Sunday, January 25, 2015

first steps to big things


Wednesday night our realtor, Mike, came by to sign the paperwork to list our house.  It was intense, exciting and a little bit scary.  There is so much unknown but Mike has been super reassuring.  He knows how crazy I am because he helped us to buy our townhouse and I appreciate how confident he is about selling our house while also being very realistic about what we can expect.  Before leaving, Mike looked around the kitchen and told us we needed to de-clutter and depersonalize the place a bit before we take pictures for the listing.  Seemed easy enough.  As soon as Natalie went to bed, Brandon and I set to work.

I had absolutely no idea how depersonalizing our house would make me feel.  I didn't think much about it while we were doing it.  Mike gave us a task to complete and I wanted to get it done.  Wednesday night we took all the pictures and magnets off of the fridge.  We took down our engagement gift magnet board from Danielle and Dee. We took down our family pictures in the living room and in the office. We packed up a box of kitchen things we have out but don't use often to make the kitchen look bigger and cleaner. It was a good start.  

Thursday morning when I came downstairs and went into the kitchen and saw how bare it was in comparison to the previous morning, it started to hit me. We were going to sell the townhouse. We were going to leave behind this place that has meant so much. When I went out to start my car, the lock box hit the door and it made me twinge with guilt about how loud it was.  I had forgotten that Mike had already put it on the door.  I looked down and saw the for sale sign sitting next to the front door, remembering that someone was going to come put that up in our yard. I got a little emotional.

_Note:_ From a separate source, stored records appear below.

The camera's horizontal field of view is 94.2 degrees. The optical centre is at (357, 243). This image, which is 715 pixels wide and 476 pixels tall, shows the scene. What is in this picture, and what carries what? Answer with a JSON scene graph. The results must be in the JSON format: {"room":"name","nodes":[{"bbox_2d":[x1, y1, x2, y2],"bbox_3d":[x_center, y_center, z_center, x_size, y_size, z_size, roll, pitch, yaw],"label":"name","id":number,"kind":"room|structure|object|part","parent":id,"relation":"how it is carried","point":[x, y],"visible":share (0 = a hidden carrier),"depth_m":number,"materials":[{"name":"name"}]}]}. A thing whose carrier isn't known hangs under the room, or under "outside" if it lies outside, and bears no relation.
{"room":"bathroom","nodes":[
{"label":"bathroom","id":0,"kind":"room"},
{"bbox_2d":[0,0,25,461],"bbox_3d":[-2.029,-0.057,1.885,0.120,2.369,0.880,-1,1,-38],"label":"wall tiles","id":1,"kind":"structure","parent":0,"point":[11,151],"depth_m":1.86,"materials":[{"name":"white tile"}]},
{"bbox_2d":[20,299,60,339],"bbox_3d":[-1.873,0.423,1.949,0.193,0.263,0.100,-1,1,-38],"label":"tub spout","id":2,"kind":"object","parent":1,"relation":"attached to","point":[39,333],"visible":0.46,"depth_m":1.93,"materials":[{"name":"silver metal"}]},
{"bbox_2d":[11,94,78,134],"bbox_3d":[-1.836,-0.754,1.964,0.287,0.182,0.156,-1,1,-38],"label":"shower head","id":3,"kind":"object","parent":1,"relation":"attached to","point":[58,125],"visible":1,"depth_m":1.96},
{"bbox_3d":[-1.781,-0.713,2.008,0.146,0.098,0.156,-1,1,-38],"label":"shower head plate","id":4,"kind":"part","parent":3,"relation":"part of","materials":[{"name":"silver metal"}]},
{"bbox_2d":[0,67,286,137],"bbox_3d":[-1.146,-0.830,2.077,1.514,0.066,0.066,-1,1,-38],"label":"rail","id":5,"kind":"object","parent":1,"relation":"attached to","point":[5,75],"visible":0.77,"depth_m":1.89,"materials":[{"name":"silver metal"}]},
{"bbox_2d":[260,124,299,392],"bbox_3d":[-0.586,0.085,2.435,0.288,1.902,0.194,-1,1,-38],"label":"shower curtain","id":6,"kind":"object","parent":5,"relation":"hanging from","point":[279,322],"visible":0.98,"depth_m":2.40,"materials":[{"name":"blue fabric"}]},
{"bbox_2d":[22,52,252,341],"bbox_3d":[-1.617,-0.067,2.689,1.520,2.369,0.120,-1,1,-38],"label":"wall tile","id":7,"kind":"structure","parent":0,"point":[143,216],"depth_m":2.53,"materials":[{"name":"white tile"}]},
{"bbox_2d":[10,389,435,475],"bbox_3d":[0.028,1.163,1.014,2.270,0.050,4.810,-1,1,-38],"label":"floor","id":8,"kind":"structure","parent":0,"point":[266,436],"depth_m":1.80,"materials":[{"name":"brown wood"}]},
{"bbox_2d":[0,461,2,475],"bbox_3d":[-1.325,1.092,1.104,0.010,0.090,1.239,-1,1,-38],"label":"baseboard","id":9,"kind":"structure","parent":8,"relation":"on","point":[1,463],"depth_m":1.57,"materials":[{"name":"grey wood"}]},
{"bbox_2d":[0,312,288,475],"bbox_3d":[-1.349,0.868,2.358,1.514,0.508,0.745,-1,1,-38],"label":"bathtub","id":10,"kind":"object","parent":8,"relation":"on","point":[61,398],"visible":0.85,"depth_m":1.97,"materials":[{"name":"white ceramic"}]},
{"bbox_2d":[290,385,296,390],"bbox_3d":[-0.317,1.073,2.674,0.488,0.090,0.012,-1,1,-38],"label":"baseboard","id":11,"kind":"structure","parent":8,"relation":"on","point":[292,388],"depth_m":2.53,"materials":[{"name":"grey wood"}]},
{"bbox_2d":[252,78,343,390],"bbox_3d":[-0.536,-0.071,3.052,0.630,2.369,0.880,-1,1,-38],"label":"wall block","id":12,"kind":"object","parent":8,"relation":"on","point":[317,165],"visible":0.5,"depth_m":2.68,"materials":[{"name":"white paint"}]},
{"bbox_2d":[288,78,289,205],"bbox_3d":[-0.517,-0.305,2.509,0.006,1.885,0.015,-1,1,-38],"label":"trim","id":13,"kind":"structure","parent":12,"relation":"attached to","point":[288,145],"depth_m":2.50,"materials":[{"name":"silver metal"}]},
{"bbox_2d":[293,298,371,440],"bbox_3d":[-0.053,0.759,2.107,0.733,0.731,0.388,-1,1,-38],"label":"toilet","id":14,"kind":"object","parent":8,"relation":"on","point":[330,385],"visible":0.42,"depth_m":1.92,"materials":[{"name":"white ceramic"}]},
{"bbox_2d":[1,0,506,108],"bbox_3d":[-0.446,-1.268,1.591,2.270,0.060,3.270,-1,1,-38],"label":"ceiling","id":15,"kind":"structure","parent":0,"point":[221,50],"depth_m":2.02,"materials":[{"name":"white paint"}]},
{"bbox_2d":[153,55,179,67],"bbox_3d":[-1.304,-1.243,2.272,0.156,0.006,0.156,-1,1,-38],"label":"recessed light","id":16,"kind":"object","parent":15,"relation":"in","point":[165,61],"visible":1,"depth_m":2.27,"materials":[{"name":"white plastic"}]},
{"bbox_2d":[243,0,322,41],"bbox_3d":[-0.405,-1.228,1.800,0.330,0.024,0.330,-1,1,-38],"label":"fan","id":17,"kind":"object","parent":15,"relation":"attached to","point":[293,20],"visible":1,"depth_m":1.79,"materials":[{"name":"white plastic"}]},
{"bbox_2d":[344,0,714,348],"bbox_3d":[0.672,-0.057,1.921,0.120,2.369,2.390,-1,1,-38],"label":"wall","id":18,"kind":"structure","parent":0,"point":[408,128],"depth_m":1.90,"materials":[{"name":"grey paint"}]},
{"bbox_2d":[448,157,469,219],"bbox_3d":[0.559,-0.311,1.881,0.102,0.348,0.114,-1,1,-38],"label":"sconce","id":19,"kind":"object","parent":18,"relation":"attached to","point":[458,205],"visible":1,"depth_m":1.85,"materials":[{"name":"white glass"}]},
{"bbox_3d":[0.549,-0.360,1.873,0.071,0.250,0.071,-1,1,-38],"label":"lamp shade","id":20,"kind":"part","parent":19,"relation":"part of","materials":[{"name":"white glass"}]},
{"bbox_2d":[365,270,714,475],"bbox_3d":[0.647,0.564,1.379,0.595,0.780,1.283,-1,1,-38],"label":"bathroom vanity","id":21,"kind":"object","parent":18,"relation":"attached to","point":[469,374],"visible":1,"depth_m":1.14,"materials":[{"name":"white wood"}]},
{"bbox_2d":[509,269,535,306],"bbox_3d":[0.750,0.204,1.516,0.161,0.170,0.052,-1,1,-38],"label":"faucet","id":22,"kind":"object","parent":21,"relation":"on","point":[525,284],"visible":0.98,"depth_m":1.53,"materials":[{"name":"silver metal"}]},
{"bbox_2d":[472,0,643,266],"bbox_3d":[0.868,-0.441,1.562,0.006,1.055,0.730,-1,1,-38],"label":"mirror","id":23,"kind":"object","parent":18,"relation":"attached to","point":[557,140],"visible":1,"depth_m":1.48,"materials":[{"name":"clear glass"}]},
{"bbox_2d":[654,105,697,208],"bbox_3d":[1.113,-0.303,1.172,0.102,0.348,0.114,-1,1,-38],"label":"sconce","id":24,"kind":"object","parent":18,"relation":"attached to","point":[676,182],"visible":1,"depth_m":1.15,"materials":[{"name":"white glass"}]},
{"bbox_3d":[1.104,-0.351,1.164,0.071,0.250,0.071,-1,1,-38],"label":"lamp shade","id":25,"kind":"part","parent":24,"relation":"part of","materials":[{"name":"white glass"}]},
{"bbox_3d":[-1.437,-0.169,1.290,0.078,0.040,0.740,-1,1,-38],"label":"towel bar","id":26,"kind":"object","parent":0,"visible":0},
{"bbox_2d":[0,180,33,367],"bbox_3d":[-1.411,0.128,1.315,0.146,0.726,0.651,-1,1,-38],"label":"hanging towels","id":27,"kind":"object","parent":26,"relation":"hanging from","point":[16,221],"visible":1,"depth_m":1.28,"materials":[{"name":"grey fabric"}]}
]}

The townhouse is where I feel like our story really began.  It was where we really fell into our marriage and started our happily ever after as husband and wife.  It was where I experienced one of the hardest losses of my life in my miscarriage.  And where my marriage found strength to overcome infertility obstacles.  It was where we, as a couple, got to experience the joy and excitement of a positive pregnancy test. It was where we brought Natalie home, where we spent the first year of her life, where we really became the Wilkinsons. It's hard to take these steps towards something different, but I am excited to see what is to come.